Lifting, bathing or handling residents, resident aggression and accidents involving facility equipment led the causes of injury among CNAs. Of those who were injured, 65.8 percent reported being injured more than once in the past year, 16 percent required a transfer to light duty work and 24 percent were unable to work because of their injury.

Lifting Injuries

While lifting residents is one of the most commonly reported causes of injury, the majority of survey participants reported having access to lifting equipment and using it regularly. In fact, the study found that the availability and use of lifting equipment did not significantly change the likelihood of being injured, once individual characteristics are controlled for.

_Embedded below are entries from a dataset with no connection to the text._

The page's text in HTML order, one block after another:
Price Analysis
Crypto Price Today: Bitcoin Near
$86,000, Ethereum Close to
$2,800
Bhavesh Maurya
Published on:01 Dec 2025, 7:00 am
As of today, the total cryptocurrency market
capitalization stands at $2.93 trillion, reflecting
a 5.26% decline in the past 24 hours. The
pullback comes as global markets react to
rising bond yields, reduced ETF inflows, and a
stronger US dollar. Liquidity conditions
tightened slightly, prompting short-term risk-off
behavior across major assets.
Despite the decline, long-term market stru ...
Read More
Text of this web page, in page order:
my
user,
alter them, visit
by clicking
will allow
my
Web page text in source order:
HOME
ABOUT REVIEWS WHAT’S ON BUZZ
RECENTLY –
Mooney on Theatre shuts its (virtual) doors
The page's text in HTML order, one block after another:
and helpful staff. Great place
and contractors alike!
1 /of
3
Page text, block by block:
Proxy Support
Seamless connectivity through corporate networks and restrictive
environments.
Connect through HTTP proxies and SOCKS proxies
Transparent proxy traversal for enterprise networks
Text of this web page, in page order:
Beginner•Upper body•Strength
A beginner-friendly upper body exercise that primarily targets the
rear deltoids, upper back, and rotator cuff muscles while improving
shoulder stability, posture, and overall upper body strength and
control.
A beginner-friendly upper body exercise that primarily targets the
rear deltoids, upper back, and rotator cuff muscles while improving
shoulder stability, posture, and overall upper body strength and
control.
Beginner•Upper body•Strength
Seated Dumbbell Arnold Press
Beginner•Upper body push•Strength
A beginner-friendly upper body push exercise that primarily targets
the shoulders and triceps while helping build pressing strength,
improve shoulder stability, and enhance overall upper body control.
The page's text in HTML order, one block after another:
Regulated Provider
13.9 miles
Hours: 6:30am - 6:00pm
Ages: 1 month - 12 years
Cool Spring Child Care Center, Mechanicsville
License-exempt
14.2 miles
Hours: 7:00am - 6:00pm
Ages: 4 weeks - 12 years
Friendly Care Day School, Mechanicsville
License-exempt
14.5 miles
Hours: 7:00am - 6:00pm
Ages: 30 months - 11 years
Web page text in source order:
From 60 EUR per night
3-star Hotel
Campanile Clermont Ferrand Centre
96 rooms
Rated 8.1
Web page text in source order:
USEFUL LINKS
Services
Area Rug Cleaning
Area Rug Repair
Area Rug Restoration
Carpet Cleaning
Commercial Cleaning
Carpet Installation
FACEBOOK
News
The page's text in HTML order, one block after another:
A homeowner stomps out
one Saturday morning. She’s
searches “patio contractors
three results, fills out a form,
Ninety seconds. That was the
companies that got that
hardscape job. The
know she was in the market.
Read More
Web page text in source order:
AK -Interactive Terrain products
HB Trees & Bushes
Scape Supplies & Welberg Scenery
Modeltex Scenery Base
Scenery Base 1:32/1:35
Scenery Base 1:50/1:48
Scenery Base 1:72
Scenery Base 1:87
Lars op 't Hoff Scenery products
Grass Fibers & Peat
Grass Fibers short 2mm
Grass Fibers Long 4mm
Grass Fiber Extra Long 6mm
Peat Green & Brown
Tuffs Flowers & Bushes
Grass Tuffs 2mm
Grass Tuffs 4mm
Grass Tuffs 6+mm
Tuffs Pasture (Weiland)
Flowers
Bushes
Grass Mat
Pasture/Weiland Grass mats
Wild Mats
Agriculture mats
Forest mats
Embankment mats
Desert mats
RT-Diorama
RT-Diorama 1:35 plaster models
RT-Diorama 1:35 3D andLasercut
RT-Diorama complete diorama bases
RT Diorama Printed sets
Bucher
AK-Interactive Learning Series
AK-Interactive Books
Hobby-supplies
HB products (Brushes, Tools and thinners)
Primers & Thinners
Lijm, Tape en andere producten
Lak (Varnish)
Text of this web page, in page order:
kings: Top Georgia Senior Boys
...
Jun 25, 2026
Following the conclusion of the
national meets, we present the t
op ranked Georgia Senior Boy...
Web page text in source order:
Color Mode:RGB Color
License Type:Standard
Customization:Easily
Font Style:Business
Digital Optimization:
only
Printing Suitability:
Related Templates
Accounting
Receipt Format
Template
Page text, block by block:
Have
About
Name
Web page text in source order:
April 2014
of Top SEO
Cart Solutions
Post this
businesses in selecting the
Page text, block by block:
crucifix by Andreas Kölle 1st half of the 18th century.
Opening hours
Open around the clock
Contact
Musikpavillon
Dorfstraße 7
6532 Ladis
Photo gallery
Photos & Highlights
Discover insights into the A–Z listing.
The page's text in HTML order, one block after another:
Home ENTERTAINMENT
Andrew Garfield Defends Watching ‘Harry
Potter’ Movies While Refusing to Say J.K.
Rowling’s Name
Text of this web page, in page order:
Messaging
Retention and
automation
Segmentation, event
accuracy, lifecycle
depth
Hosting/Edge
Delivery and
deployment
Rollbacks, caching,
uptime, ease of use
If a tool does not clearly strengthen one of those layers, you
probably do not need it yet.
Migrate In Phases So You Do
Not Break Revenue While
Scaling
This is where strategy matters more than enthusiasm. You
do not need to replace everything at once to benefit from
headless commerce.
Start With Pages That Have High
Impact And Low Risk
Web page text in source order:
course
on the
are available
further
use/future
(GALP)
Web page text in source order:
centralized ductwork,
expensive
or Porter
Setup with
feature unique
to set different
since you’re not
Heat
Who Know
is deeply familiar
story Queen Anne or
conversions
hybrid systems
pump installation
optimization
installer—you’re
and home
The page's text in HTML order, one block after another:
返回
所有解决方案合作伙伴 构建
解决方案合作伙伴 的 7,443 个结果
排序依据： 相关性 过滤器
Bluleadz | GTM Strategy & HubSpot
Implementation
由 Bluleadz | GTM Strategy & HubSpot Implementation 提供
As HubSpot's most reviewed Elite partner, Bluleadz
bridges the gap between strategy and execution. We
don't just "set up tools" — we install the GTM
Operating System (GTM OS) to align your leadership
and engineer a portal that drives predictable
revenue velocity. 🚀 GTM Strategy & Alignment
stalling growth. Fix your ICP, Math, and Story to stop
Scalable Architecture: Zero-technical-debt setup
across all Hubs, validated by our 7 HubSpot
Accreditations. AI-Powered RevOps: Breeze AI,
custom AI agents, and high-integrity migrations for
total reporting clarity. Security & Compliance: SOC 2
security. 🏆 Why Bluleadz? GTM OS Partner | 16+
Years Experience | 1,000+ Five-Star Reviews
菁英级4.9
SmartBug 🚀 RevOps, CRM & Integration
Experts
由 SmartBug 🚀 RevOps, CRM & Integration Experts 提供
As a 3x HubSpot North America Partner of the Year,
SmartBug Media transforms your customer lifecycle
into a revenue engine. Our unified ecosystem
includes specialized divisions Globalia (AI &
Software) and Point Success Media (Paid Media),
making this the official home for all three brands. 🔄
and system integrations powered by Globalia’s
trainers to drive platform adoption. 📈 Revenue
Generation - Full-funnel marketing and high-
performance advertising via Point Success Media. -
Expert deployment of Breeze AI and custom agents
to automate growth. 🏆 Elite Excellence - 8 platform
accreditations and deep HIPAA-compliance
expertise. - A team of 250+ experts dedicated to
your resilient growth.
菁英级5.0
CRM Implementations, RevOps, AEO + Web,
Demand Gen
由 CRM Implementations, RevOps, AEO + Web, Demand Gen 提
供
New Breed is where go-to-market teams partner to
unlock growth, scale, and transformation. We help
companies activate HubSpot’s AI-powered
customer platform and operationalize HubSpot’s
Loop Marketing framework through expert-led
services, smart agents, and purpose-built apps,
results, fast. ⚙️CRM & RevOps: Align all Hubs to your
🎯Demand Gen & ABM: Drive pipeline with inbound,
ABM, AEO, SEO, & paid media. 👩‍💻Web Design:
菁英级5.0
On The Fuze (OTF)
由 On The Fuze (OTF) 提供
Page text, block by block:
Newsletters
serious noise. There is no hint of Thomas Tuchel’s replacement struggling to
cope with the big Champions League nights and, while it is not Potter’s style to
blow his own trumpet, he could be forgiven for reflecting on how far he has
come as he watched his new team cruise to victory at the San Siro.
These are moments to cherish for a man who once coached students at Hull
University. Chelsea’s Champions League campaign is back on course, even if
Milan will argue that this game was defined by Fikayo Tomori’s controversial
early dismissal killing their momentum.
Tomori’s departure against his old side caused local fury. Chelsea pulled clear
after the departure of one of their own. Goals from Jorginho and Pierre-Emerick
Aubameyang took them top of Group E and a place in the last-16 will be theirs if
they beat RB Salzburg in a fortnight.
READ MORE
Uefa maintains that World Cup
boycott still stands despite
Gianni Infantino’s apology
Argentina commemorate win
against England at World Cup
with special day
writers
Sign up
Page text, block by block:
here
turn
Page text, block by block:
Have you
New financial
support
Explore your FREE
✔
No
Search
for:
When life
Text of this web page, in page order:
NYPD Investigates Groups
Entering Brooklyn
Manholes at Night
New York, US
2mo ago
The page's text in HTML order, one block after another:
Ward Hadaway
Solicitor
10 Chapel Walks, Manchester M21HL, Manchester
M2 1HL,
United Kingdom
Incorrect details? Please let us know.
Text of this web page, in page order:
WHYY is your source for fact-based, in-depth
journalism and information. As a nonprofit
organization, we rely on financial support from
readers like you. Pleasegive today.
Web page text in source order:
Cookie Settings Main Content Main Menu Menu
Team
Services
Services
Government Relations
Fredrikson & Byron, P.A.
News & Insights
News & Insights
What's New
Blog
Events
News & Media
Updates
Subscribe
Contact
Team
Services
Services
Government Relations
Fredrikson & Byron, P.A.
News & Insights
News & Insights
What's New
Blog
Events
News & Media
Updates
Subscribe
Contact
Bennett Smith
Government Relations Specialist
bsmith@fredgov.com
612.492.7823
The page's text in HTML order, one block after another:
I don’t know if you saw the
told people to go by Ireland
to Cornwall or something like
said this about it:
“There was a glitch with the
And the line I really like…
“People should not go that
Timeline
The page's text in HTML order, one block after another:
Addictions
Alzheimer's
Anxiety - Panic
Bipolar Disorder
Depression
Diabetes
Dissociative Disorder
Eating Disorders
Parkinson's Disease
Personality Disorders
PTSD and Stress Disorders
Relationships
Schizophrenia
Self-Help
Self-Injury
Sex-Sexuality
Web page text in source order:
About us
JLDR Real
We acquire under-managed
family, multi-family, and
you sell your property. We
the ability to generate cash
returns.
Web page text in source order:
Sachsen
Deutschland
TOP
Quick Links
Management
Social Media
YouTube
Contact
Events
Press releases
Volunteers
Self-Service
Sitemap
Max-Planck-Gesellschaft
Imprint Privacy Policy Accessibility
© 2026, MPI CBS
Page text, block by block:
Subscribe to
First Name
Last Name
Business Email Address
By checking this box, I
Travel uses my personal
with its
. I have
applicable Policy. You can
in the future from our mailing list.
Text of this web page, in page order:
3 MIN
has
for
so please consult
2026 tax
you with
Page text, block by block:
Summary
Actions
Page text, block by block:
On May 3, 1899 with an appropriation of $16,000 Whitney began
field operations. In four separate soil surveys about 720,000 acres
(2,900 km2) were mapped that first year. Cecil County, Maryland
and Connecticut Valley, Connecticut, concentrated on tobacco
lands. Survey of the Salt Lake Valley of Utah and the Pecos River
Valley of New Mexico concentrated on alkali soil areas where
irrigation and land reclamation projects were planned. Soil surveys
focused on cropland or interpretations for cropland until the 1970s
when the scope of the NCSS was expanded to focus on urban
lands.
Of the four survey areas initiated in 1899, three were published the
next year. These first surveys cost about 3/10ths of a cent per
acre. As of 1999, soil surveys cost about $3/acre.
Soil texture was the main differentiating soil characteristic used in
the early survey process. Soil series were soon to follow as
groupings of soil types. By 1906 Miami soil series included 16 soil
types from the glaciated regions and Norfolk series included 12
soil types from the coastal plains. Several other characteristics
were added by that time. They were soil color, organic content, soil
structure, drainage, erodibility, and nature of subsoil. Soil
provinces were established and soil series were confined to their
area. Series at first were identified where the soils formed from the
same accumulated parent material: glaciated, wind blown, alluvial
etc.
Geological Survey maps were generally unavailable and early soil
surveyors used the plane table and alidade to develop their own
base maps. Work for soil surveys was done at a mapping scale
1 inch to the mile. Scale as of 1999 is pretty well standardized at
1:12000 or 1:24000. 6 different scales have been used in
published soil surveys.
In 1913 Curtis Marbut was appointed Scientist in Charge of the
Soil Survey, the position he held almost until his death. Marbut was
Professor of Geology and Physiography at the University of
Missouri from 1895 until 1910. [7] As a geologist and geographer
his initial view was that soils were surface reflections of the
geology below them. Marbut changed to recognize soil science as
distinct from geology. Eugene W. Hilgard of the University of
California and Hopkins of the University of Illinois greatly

"One of our main goals was to examine the relationship between assistive equipment in nursing homes and workplace injuries among CNAs," Khatutsky said. "The findings indicate that simply having lifting equipment available may not bring the benefits that are expected from it."

The surveys also showed that certain groups of CNAs were more likely to report injuries. These included new workers and those who changed jobs more frequently, received lower wages, worked mandatory overtime and felt they had inadequate time to provide personal care. In contrast, CNAs who worked in facilities where they felt respected, valued and rewarded for their work were less likely to report an injury.

Workplace Interventions

Aside from the impact on workers' health, work-related injuries can negatively impact job satisfaction, contribute to job shortages and affect the overall quality of care provided by CNAs to more than 1.4 million nursing home residents across the country.

The authors suggest several interventions to improve the workplace environment could reduce the rates of CNA injury, including providing more comprehensive initial training for CNAs, reducing mandatory overtime, providing support to newly hired CNAs and making efforts to reduce job turnover.

The study, "Work-Related Injuries Among Certified Nursing Assistants Working in U.S. Nursing Homes," was conducted by researchers at RTI International and partially funded by the Retirement Research Foundation. The researchers analyzed data from the 2004 National Nursing Assistant Survey and National Nursing Home Survey, which are the most recent data available that combine responses from CNAs with information about their workplaces.